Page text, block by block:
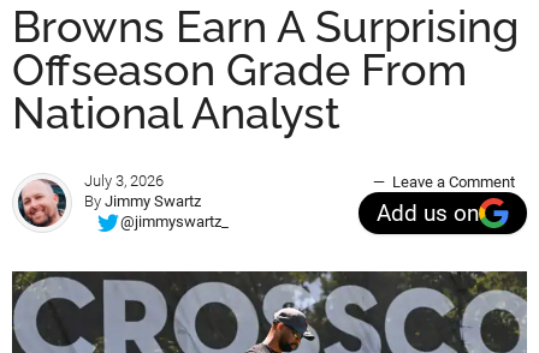
Browns Earn A Surprising
Offseason Grade From
National Analyst
July 3, 2026
By Jimmy Swartz
@jimmyswartz_
Leave a Comment
Add us on
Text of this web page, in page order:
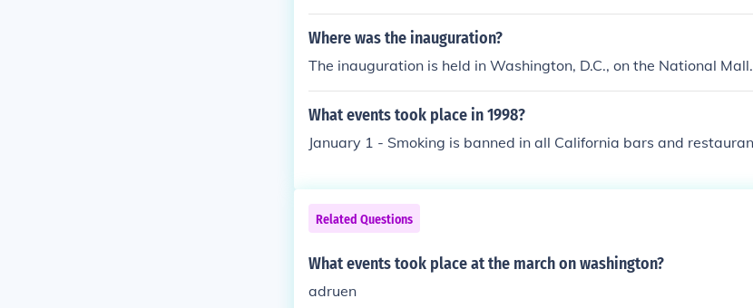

> Exercise prompt
Every entry above should be written out again verbatim, with no pictures included.

> Output for this task
Page text, block by block:
Browns Earn A Surprising
Offseason Grade From
National Analyst
July 3, 2026
By Jimmy Swartz
@jimmyswartz_
Leave a Comment
Add us on
Text of this web page, in page order:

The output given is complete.